Now that you know what some major sound devices are, you should be able to find all you need. Let's take a couple of examples to get you started.

  1. alliteration: sheets ... / sometimes struggle ... / ... symbolise / something; produces the effect of struggle to go, to escape, like the wheels of a locomotive starting up the stopping; wallowing white dreams down ("wallowing" is also onomatopoeia, the sound of a word suggesting meaning).
  2. assonance: That is an ancient dance; the open vowel produces the effect of the opening in-and-out feeling of the dance.
  3. consonance: square-root of a sheet; produces the effect of a biting first line foreshadowing the biting finish to a sweet reminiscence.

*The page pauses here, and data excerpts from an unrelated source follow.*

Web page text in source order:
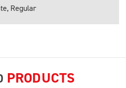
Regular
PRODUCTS
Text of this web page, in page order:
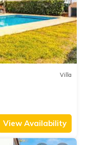
Villa
View Availability
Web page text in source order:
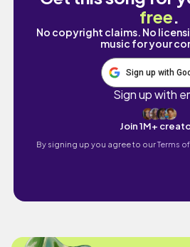
free.
No copyright claims. No
music for your
Sign up with
Sign up with
Join 1M+
By signing up you agree to ourTerms
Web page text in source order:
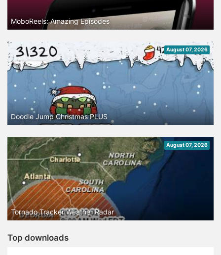
MoboReels: Amazing Episodes
August 07, 2026
Doodle Jump Christmas PLUS
August 07, 2026
Tornado Tracker Weather Radar
Top downloads
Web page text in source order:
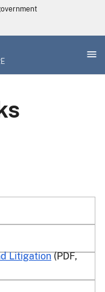
Litigation(PDF,
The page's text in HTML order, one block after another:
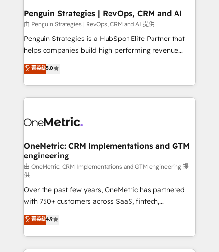
Augmentée. Ce n'est pas une entreprise qui utilise
l'IA. C'est une organisation qui a réussi la symbiose
entre l'expertise humaine et l'intelligence artificielle.
Pas pour remplacer l'humain, mais pour l'augmenter.
transformation. D'abord les fondations : des
données unifiées, des processus alignés. Ensuite
vraie performance vient de l'intérieur. Act Inside.
Stand Out.
Penguin Strategies | RevOps, CRM and AI
由 Penguin Strategies | RevOps, CRM and AI 提供
Penguin Strategies is a HubSpot Elite Partner that
helps companies build high performing revenue
operations across complex sales cycles, multi
system environments and global SaaS or
manufacturing teams. Trusted by leading enterprises
and fast growing scale ups including Sony, Rapyd,
Design Automation and Uptive. 📊 RevOps & data
integrations 🤖 AI workflows & enrichment 📘 Team
enablement & company-wide adoption We create
HubSpot environments that teams use with
confidence and that leadership can rely on for
scalable revenue insights.
菁英级5.0
OneMetric: CRM Implementations and GTM
engineering
由 OneMetric: CRM Implementations and GTM engineering 提
供
Over the past few years, OneMetric has partnered
with 750+ customers across SaaS, fintech,
healthcare, real estate, and other industries. With
150+ HubSpot-certified experts, we deliver scalable
solutions to complex GTM and RevOps challenges.
Our Expertise 🔹 Onboarding & Implementation:
菁英级4.9
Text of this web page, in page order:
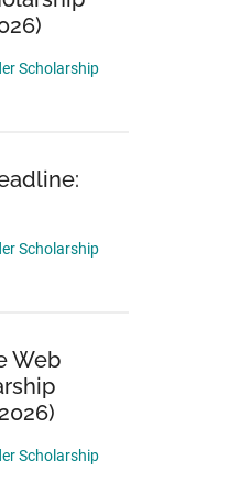
Scholarship
Scholarship
Web
Scholarship

  4. rhyme: imperfect internal rhyme: expanse / reduces; produces the effect of air being expelled in the folding process to allow for "neat compression." Glossary of Rhyme, Alberto Rios, Arizona State University.

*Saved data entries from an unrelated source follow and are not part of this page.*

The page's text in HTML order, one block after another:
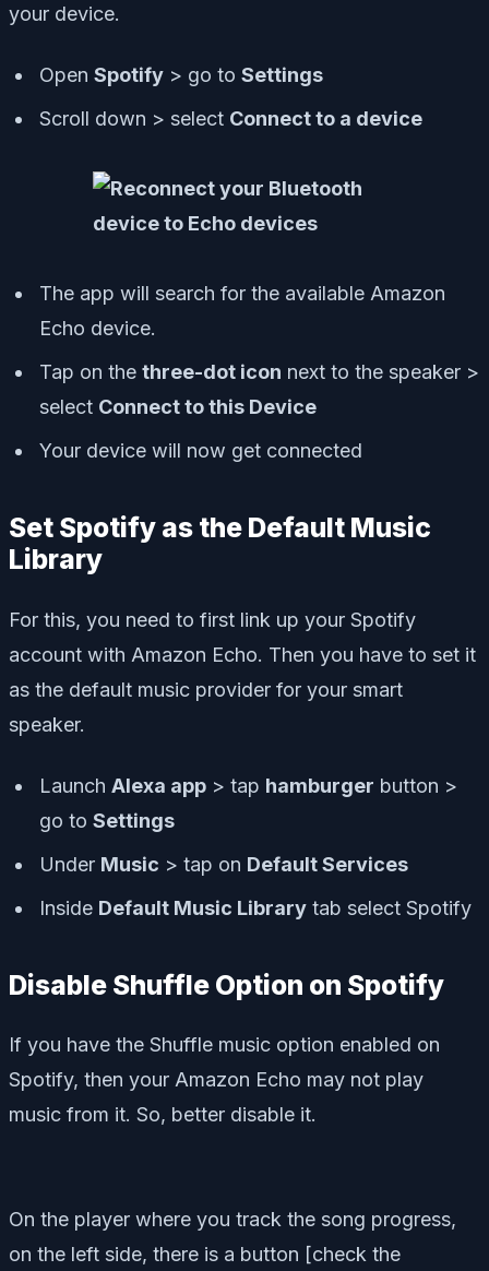
your device.
Open Spotify > go to Settings
Scroll down > select Connect to a device
The app will search for the available Amazon
Echo device.
Tap on the three-dot icon next to the speaker >
select Connect to this Device
Your device will now get connected
Set Spotify as the Default Music
Library
For this, you need to first link up your Spotify
account with Amazon Echo. Then you have to set it
as the default music provider for your smart
speaker.
Launch Alexa app > tap hamburger button >
go to Settings
Under Music > tap on Default Services
Inside Default Music Library tab select Spotify
Disable Shuffle Option on Spotify
If you have the Shuffle music option enabled on
Spotify, then your Amazon Echo may not play
music from it. So, better disable it.
On the player where you track the song progress,
on the left side, there is a button [check the
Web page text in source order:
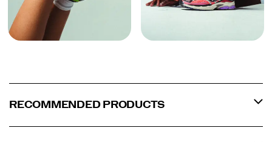
RECOMMENDED PRODUCTS
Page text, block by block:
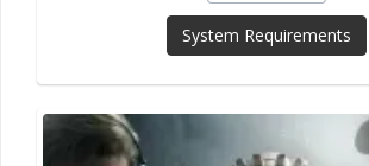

  5. rhythm: the rise and fall, the arsis and thesis, are in a basic iambic rhythmic pattern (a duple rhythm of fall-rise, da DA) with masculine arsis (stressed) line ends; e.g.:

the scale of pos-si-bil-i-ty,
the limit of op-por-tun-i-ty,
the fence,
how lit-tle chance
there is of get-ting out. The sheets that tug.

This rhythm produces the effect of tension (tension in contradiction and constriction) within the "ancient dance"; within the flapping or wallowing sheets (for girls, they flap; for women, they wallow); within the possibility of "Run, run" to "unobstructed waiting green" "before you're seen."